Fri 18 Jun 2010
Earth to Mama
Posted by Erin under Daily Life
1 Comment
Motherhood has forced me to face the fact that I am still a space cadet. As much of a space cadet as I was in kindergarten, when I would show up to class 30 minutes late because it took me that long to walk the half a block to school. In my personal and professional life I’ve developed enough workarounds that I sometimes forget how easily I drift into la la land. I take notes and doodle during meetings, I ask questions at regular intervals in personal conversations, I make it a point not to spend more than 30 minutes driving if I can help it, and so on. But having an active, curious baby that is always on the verge of getting into some kind of scrape really highlights one’s shortcomings. There are times when I have been completely sure that I am keeping a close eye on her and then something will happen– Dr. G will come in and say, “Do you realize that Abi has eaten a third of that cardboard tube you gave her to play with?” and I will suddenly jolt into full awareness.
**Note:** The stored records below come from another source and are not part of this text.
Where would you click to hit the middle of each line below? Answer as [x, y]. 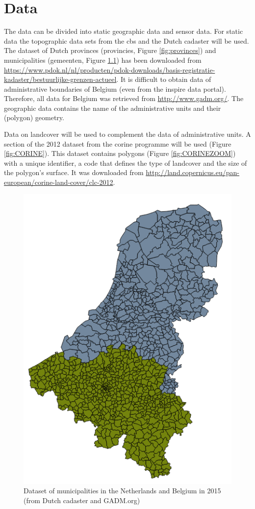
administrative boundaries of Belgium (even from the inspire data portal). [115, 89]
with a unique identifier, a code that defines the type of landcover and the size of [126, 163]
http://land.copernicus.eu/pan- [192, 172]
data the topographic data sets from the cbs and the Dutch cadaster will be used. [127, 40]
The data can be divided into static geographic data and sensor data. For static [124, 31]
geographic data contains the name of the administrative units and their [113, 108]
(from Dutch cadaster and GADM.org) [82, 500]
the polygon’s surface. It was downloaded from [74, 172]

Whoops. The fear that something terrible will happen on my watch is feeding vivid Abi-in-peril anxiety dreams. Last night there were two. In the first, she had smashed her arm through a plate glass window and was resting it on the jagged edge. It hadn’t cut her yet, but I knew there was no way I could reach her before it did. In the next, I had barricaded her away from a flooded room to protect her from drowning, only to watch her choke on something she had picked up from the ground. Abi didn’t turn blue– instead she got thinner and thinner and developed two black eyes as I tried to navigate all those barriers in time to help her. As usual, I woke before the horrible consequence occurred. Is there a way to stop being a daydreamer? I think I’m probably incorrigible, but I sure would like to sleep better.

Oh, I totally relate. I have no solutions, just commiseration.